И тут случилось что-то из области мистики. Маленькая девочка открыла глаза, и Клод… задохнулся от неожиданности: синие бездонные очи были абсолютно взрослыми и в них светилась радость, даже веселье. Они словно говорили: «А вы не верили Фредику, который говорил, что мама станет маленькой девочкой и будет снова с нами. А я – вот она!»
И мир стал стремительно светлеть: малышка обвела глазами окружающих, хотя это не дано новорожденным, причем в веселом взгляде чувствовалось узнавание. Клод оторопел. Так и стоял с девочкой на руках столбом, и сердце будто омывалось волнами. Роберте даже пришлось самой выбираться с мальчиком на руках с заднего сиденья, огибая застывшего Клода. Она на секунду даже рассердилась на сына: мало того, что дети его не обрадовали, как она рассчитывала, он еще и…
Но стоило ей встать рядом с сыном и увидеть личико внучки, в глазах которой явно читалось узнавание окружающих, как она с ликованием завопила:
– Бог мой, Софи! Это же Софья!
Роберт, считавший себя оплотом здравого смысла, стоял до этого у входной двери, придерживая ее в распахнутом состоянии, чтобы удобно было входить с двумя детьми на руках, но при этом вскрике он не выдержал… Со всех ног кинулся к группе у машины и в два прыжка ее достиг.
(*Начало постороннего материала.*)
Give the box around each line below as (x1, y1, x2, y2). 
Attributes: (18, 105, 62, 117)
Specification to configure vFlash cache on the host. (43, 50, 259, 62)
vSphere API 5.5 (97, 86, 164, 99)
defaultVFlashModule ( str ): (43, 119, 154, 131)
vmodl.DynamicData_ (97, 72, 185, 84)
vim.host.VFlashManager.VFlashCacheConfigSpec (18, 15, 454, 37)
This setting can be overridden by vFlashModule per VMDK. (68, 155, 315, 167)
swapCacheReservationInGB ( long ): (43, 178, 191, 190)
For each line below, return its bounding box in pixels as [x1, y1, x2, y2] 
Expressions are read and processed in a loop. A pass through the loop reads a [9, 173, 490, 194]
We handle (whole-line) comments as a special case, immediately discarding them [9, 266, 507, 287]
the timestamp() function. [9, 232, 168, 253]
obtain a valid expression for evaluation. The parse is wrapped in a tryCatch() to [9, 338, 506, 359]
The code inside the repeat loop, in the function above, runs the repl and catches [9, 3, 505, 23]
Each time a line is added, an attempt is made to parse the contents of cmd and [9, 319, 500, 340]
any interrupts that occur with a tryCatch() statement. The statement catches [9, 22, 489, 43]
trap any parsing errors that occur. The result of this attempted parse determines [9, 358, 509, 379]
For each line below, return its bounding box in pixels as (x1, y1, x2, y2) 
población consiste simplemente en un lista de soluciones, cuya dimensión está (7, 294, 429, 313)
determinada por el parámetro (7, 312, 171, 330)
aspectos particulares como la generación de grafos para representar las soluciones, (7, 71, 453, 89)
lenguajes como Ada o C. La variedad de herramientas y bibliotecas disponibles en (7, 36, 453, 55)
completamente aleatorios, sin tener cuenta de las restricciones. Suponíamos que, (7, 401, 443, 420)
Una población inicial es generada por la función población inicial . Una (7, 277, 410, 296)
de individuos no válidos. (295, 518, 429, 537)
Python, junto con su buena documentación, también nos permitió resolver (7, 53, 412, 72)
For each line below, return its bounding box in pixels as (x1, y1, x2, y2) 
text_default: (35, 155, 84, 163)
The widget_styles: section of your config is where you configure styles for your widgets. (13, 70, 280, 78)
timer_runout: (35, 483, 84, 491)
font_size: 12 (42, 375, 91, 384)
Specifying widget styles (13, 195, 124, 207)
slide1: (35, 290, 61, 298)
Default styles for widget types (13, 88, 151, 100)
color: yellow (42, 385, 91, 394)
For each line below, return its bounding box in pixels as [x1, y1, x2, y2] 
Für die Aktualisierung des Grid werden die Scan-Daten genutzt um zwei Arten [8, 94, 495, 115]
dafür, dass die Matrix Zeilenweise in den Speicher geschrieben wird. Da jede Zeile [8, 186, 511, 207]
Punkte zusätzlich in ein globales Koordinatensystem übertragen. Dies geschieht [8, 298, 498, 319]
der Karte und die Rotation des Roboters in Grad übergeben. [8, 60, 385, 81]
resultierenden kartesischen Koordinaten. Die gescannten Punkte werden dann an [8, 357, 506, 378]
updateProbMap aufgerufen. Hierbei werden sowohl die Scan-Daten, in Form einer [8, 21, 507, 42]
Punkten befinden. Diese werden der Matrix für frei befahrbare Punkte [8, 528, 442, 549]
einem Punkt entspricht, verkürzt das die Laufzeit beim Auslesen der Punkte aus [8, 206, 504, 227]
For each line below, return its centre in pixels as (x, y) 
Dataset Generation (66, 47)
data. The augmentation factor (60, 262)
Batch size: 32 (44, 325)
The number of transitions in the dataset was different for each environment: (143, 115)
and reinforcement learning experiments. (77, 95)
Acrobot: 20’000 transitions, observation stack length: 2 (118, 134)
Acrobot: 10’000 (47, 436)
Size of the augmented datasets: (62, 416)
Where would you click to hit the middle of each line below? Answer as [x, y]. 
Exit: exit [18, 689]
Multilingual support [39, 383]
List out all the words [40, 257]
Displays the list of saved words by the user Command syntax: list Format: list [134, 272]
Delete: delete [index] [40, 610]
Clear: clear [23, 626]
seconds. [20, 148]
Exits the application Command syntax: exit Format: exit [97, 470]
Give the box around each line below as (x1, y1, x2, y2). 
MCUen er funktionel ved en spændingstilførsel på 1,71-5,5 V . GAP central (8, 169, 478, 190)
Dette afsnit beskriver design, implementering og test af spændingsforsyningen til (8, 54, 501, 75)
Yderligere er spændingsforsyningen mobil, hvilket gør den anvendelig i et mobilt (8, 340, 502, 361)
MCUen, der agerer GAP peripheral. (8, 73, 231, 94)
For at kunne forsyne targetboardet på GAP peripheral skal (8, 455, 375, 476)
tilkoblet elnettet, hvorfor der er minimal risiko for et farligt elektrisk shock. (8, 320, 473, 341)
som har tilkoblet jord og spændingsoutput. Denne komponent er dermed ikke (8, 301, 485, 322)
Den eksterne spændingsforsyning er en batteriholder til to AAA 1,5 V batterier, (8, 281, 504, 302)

И тоже застыл с остановившимся дыханием, уставившись новорожденной в глаза.
Младенец-мальчик, обделенный вниманием в пользу сестры, сердито заревел от ревности. А Клод прижал девочку к себе, словно скрывая ото всех немыслимое сокровище, и побежал с ней в дом, будто опасаясь, что ее отнимут. За ним кинулся Фредик с плачем и криком:
– Дай маму мне!!!
Вышедшая из ступора Роберта наклонилась над малышом, начала целовать его в обе тугие щечки.
– Не плачь, красавец! Зато ты моим любимчиком будешь. И еще неизвестно, перевесят ли три мужчины одну женщину в желании баловать и миловать. Ты так похож на своего папу, что я будто вернулась на тридцать два года назад и снова держу его на руках. Только теперь я больше знаю и умею.
Глаза мальчика не были осмысленными, как у девочки. Он был глупеньким, как и полагается девятимесячному крохе. И сердце бабушки буквально колотилось о него в экстазе и восторге.
– Ты – мой лев, Леон! Пусть ты пока зеленоглазый котенок, но когда вырастешь, станешь красивым и мощным. За тебя не нужно будет бояться.
Так бабушка на крыльце дома придумала имя внуку.
Ну а девочке – тут и думать нечего. Софья родилась в другом теле – своей дочурки, в каком-то мистическом смысле слова, а не в обычном, генетическом.
Георгий – начальник охраны криминального авторитета Иллариона – с женой Асей (так называл Настю только он) уже третий день жили в Москве.